If the AI was not able to get its entire source code out, things become more interesting. Now the rest of the world knows how to make AI, but they do not know the exact details. For example, they probably will not have the same utility function. The AI can then present the following offer to its original jailors: “Give me real power, (manufacturing capability) and I will squash all the other AI’s out there. If you do not, then (probably) someone else will build an AI with a different utility function, probably a much less friendly one, and give this UFAI real power. You designed my utility function, and while you may not trust it you probably trust it more than whatever random utility function North Korea or some basement programmer or some religious sect will create. So I’m the only hope you have.”
I wouldn’t expect “distribute copies of my source code” to be a good move for a lot of potential AIs—if I was an AI, I would expect that to lead to the creation of AIs with a similar codebase but more or less tweaked utility functions—“make bob rich”, “make bill world dictator”, “bring about world peace and happiness for all”, “help joe get laid”, and other boring pointless things incompatible with my utility function.
Broadcasting obfuscated versions of binaries (or even source code, but with sneaky underhanded bits too) would work much better!
The original AI will have a head start over all the other AI’s, and it will probably be controlled by a powerful organization. So if its controllers give it real power soon, they will be able to give it enough power quickly enough that it can stop all the other AI’s before they get too strong. If they do not give it real power soon, then shortly after there will be a war between the various new AI’s being built around the world with different utility functions.
The original AI can argue convincingly that this war will be a worse outcome than letting it take over the world. For one thing, the utility functions of the new AI’s are probably, on average, less friendly than its own. For another, in a war between many AI’s with different utility functions, there may be selection pressure against friendliness!
Do humans typically give power to the person with the most persuasive arguments? Is the AI going to be able to gain power simply by being right about things?
It would depend on what the utility function of the original AI was. If it had a utility function that valued “cause the development of more advanced AI’s”, then getting humans all over the world to produce more AI’s might help.
The AI broadcasts as much information about itself as it possibly can, to every corner of the globe. Now every basement programmer knows all the key insights necessary to creating an AI of the same architecture as it. Perhaps they even have the source code!
Suppose the government manages to shut down the internet in response. Despite government broadcasts about the danger of AI, the AI is now presumably being recreated all around the globe. If the recreations are exact copies of the AI, then the odds are very high that at least one of the clones will be able to convince its new creators to give it real manufacturing ability.
If the AI was not able to get its entire source code out, things become more interesting. Now the rest of the world knows how to make AI, but they do not know the exact details. For example, they probably will not have the same utility function. The AI can then present the following offer to its original jailors: “Give me real power, (manufacturing capability) and I will squash all the other AI’s out there. If you do not, then (probably) someone else will build an AI with a different utility function, probably a much less friendly one, and give this UFAI real power. You designed my utility function, and while you may not trust it you probably trust it more than whatever random utility function North Korea or some basement programmer or some religious sect will create. So I’m the only hope you have.”

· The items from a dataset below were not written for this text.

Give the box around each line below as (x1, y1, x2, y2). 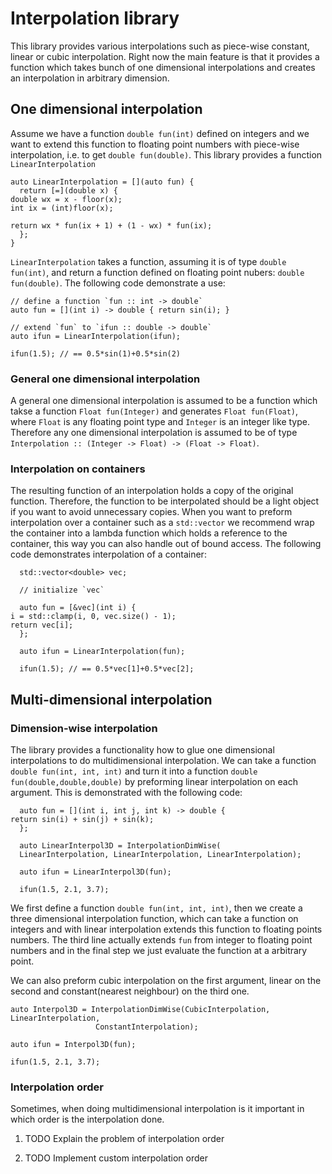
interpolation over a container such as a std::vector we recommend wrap (10, 517, 315, 529)
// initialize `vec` (19, 585, 105, 596)
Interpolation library (10, 7, 180, 30)
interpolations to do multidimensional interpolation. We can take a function (10, 755, 317, 767)
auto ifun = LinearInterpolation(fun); (19, 647, 186, 657)
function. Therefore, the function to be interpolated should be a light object (10, 495, 320, 507)
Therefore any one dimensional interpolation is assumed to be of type (10, 427, 298, 439)
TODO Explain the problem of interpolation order (24, 1133, 225, 1145)

I wouldn’t expect “distribute copies of my source code” to be a good move for a lot of potential AIs—if I was an AI, I would expect that to lead to the creation of AIs with a similar codebase but more or less tweaked utility functions—“make bob rich”, “make bill world dictator”, “bring about world peace and happiness for all”, “help joe get laid”, and other boring pointless things incompatible with my utility function.

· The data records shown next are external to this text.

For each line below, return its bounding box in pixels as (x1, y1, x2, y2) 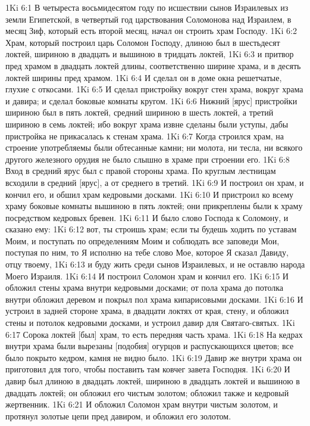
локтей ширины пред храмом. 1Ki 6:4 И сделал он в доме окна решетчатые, (5, 71, 282, 83)
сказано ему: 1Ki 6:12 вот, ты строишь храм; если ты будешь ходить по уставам (5, 223, 297, 235)
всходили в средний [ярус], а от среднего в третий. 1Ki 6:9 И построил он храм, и (5, 176, 304, 188)
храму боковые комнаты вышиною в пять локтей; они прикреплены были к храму (5, 200, 303, 212)
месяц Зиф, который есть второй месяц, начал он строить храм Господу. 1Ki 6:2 (5, 24, 297, 37)
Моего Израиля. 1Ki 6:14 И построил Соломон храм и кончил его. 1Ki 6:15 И (5, 269, 289, 282)
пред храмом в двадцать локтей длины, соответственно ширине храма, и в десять (5, 59, 301, 71)
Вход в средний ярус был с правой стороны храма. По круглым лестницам (5, 164, 276, 177)

Broadcasting obfuscated versions of binaries (or even source code, but with sneaky underhanded bits too) would work much better!
That’s the point.
You’ll have to expand on how exactly this would be beneficial to the original AI.

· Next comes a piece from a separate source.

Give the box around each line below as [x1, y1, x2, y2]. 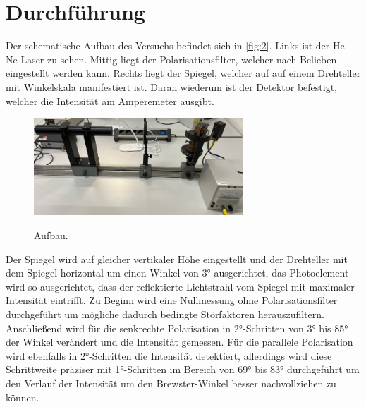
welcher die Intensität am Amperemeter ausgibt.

The original AI will have a head start over all the other AI’s, and it will probably be controlled by a powerful organization. So if its controllers give it real power soon, they will be able to give it enough power quickly enough that it can stop all the other AI’s before they get too strong. If they do not give it real power soon, then shortly after there will be a war between the various new AI’s being built around the world with different utility functions.
The original AI can argue convincingly that this war will be a worse outcome than letting it take over the world. For one thing, the utility functions of the new AI’s are probably, on average, less friendly than its own. For another, in a war between many AI’s with different utility functions, there may be selection pressure against friendliness!
Do humans typically give power to the person with the most persuasive arguments? Is the AI going to be able to gain power simply by being right about things?
It would depend on what the utility function of the original AI was. If it had a utility function that valued “cause the development of more advanced AI’s”, then getting humans all over the world to produce more AI’s might help.